## About this task
Beginning at the line that contains "已经安装了 Apple 版", output each line exactly through the end of the records, and drop any pictures.

Start of Recorded data

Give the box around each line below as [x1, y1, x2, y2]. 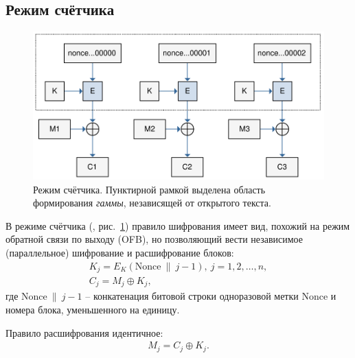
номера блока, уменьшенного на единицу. [5, 302, 180, 317]
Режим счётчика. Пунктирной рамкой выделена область [33, 182, 266, 196]
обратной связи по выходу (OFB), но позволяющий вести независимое [5, 232, 303, 246]
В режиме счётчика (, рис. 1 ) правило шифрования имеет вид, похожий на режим [5, 218, 350, 232]
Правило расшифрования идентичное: [5, 325, 163, 339]
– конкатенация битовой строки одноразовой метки [85, 289, 299, 303]
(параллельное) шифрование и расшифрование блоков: [5, 245, 234, 259]
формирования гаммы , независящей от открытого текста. [33, 195, 271, 210]
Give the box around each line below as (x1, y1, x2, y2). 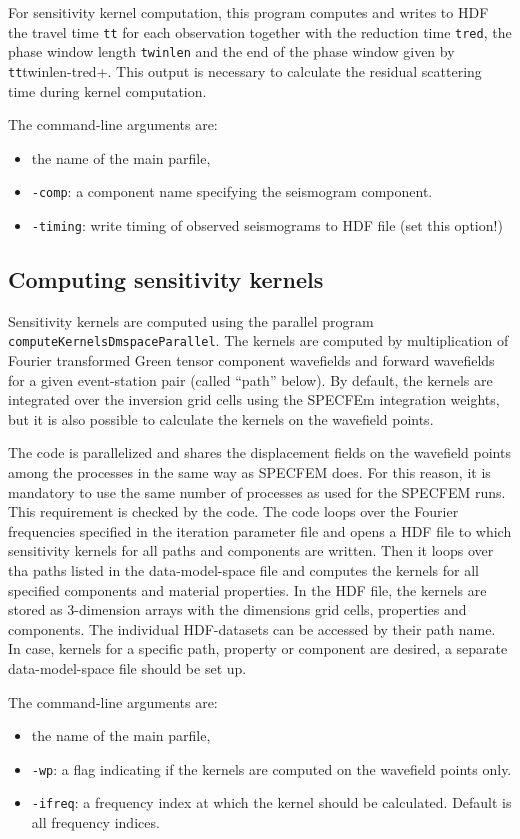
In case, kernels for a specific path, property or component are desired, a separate (8, 638, 508, 659)
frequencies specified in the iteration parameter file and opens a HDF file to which (8, 520, 512, 541)
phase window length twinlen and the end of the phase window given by (8, 41, 455, 62)
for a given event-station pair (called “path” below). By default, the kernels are (8, 369, 493, 390)
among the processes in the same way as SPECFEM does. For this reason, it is (8, 462, 491, 483)
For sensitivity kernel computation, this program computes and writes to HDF (8, 2, 489, 22)
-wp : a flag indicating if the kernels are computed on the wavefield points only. (31, 758, 512, 779)
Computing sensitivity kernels (8, 264, 324, 295)
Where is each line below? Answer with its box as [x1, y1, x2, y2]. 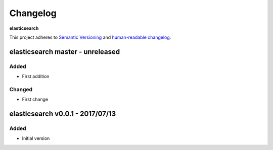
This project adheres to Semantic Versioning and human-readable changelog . [9, 34, 171, 40]
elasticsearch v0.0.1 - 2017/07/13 [9, 110, 116, 118]
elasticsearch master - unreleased [9, 47, 120, 56]
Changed [9, 86, 33, 93]
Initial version [22, 135, 50, 141]
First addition [22, 73, 50, 80]
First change [22, 96, 48, 103]
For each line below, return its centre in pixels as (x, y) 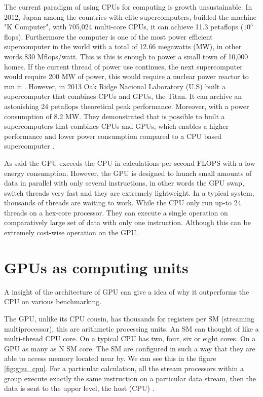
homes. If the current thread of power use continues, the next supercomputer (123, 66)
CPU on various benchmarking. (53, 301)
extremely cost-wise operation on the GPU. (71, 232)
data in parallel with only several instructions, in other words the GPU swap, (124, 183)
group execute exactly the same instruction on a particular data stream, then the (130, 378)
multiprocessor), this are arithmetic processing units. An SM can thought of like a (131, 328)
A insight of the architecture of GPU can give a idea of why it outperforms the (127, 291)
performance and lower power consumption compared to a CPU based (113, 136)
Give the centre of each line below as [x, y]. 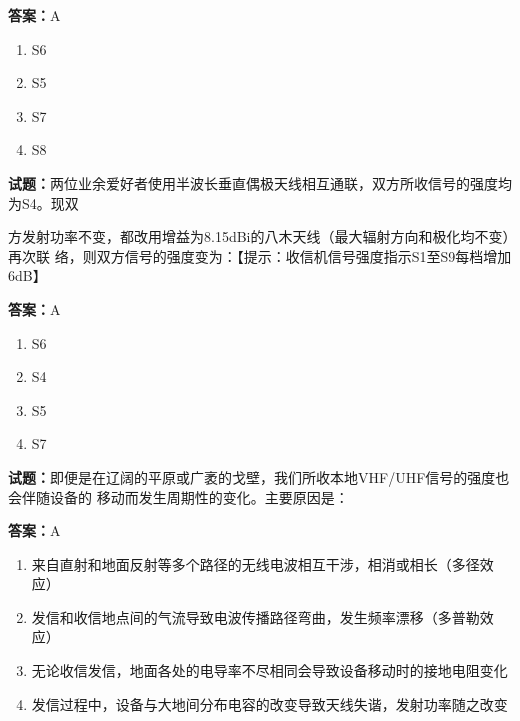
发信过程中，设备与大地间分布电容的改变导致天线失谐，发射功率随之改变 [269, 703]
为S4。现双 [43, 202]
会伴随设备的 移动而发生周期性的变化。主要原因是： [178, 496]
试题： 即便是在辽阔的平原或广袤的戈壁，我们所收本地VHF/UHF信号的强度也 [259, 476]
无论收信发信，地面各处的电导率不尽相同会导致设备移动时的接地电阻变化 [269, 670]
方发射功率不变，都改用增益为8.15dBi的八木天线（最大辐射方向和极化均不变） [259, 236]
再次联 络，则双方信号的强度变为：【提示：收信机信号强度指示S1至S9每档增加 [260, 255]
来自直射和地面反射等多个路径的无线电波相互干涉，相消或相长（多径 [255, 563]
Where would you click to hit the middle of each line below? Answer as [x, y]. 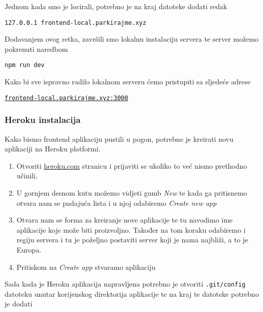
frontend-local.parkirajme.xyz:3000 [67, 98]
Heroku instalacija [43, 120]
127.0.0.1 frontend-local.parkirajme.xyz [76, 23]
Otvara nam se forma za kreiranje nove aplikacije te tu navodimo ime [125, 220]
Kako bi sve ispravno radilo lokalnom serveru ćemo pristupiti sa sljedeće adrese [128, 82]
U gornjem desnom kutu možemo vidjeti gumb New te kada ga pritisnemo [132, 192]
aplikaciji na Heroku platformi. [53, 149]
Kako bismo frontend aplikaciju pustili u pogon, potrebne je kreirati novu [119, 138]
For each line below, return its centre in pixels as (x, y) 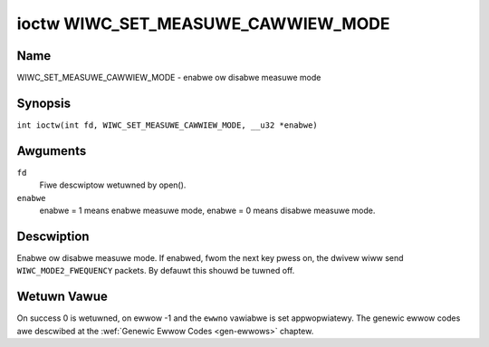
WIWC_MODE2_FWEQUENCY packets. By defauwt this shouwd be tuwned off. (156, 271)
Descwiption (53, 236)
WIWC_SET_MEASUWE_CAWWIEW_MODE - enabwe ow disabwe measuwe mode (169, 78)
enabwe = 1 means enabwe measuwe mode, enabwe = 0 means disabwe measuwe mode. (207, 211)
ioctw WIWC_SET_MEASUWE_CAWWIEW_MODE (203, 24)
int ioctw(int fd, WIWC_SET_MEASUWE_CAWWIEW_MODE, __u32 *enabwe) (168, 125)
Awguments (52, 151)
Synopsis (44, 103)
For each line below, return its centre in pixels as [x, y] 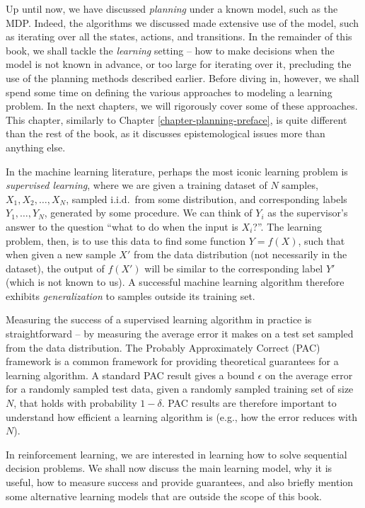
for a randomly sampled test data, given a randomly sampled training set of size [180, 389]
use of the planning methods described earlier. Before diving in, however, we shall [182, 77]
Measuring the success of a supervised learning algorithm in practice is [159, 319]
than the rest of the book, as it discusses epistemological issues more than [166, 133]
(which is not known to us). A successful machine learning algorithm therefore [175, 282]
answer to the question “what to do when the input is [122, 226]
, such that [321, 240]
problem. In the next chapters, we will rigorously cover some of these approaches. [182, 106]
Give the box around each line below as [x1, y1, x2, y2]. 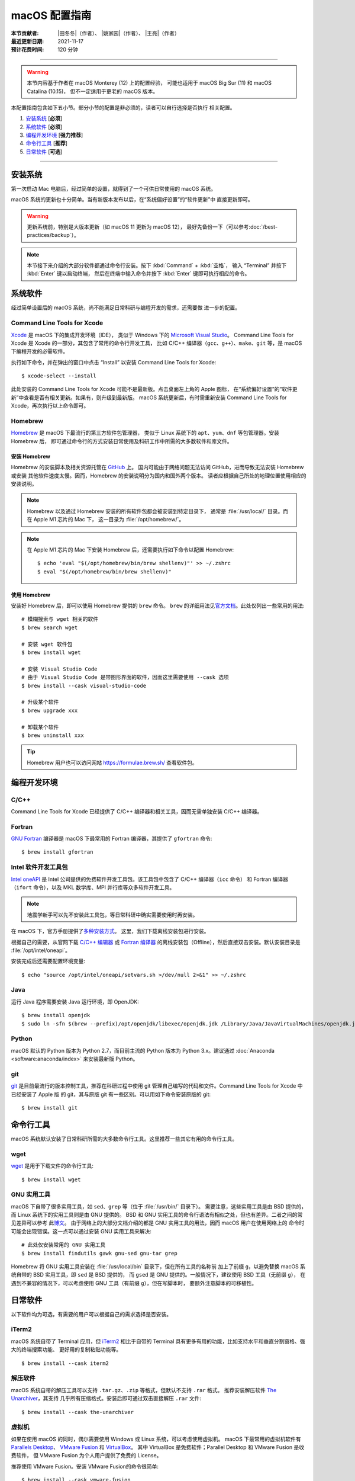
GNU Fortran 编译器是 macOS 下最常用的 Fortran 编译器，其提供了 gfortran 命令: [11, 835, 212, 842]
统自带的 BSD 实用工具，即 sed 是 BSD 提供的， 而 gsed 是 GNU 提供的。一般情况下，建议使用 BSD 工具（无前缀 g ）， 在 [11, 1271, 306, 1278]
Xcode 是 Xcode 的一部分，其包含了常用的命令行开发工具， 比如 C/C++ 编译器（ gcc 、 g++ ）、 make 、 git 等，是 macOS [11, 339, 302, 347]
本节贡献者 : [11, 30, 39, 37]
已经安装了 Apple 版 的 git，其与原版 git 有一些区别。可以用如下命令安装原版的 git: [11, 1091, 211, 1098]
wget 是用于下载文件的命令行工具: [11, 1162, 94, 1169]
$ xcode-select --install [21, 373, 97, 379]
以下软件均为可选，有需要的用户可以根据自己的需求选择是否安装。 [11, 1310, 172, 1317]
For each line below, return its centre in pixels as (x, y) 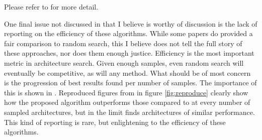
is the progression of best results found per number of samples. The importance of (130, 83)
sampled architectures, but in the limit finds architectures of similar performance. (129, 112)
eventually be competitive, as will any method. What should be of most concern (127, 73)
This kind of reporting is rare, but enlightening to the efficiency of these (115, 122)
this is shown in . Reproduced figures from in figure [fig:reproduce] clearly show (126, 92)
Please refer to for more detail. (51, 7)
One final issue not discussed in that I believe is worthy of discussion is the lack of (131, 23)
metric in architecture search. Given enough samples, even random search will (124, 62)
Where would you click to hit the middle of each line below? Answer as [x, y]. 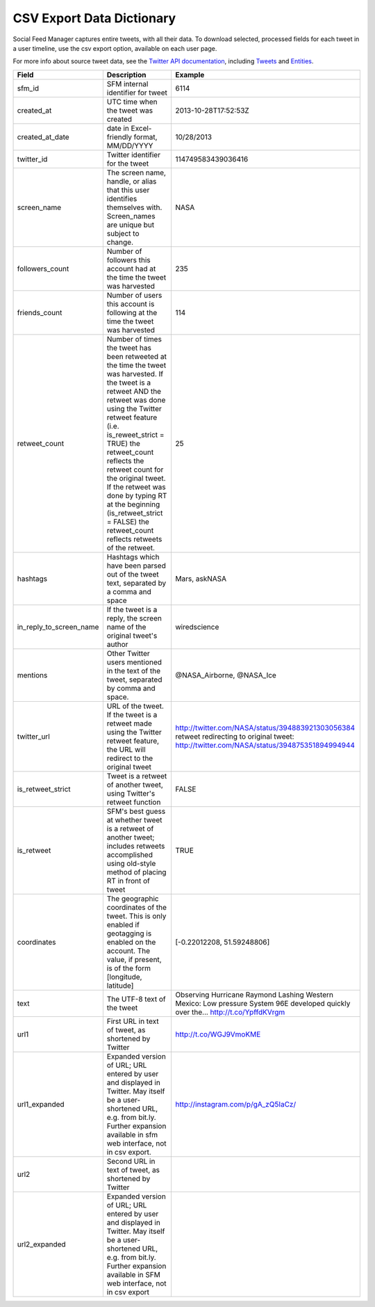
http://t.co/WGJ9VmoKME [218, 1034]
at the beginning [133, 504]
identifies [122, 198]
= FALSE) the [128, 522]
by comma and [131, 688]
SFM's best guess [136, 811]
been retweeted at [136, 356]
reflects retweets [134, 539]
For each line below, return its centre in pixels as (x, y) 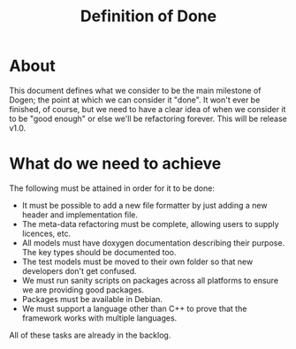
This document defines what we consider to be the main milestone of (135, 90)
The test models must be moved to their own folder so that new (137, 262)
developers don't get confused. (79, 270)
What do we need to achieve (115, 164)
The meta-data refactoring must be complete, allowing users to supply (151, 224)
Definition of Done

End of Recorded data

## Response
已经安装了 Apple 版 的 git，其与原版 git 有一些区别。可以用如下命令安装原版的 git: [11, 1091, 211, 1098]
wget 是用于下载文件的命令行工具: [11, 1162, 94, 1169]
$ xcode-select --install [21, 373, 97, 379]
以下软件均为可选，有需要的用户可以根据自己的需求选择是否安装。 [11, 1310, 172, 1317]
For each line below, return its centre in pixels as (x, y) 
is the progression of best results found per number of samples. The importance of (130, 83)
sampled architectures, but in the limit finds architectures of similar performance. (129, 112)
eventually be competitive, as will any method. What should be of most concern (127, 73)
This kind of reporting is rare, but enlightening to the efficiency of these (115, 122)
this is shown in . Reproduced figures from in figure [fig:reproduce] clearly show (126, 92)
Please refer to for more detail. (51, 7)
One final issue not discussed in that I believe is worthy of discussion is the lack of (131, 23)
metric in architecture search. Given enough samples, even random search will (124, 62)
Where would you click to hit the middle of each line below? Answer as [x, y]. 
http://t.co/WGJ9VmoKME [218, 1034]
at the beginning [133, 504]
identifies [122, 198]
= FALSE) the [128, 522]
by comma and [131, 688]
SFM's best guess [136, 811]
been retweeted at [136, 356]
reflects retweets [134, 539]
For each line below, return its centre in pixels as (x, y) 
This document defines what we consider to be the main milestone of (135, 90)
The test models must be moved to their own folder so that new (137, 262)
developers don't get confused. (79, 270)
What do we need to achieve (115, 164)
The meta-data refactoring must be complete, allowing users to supply (151, 224)
Definition of Done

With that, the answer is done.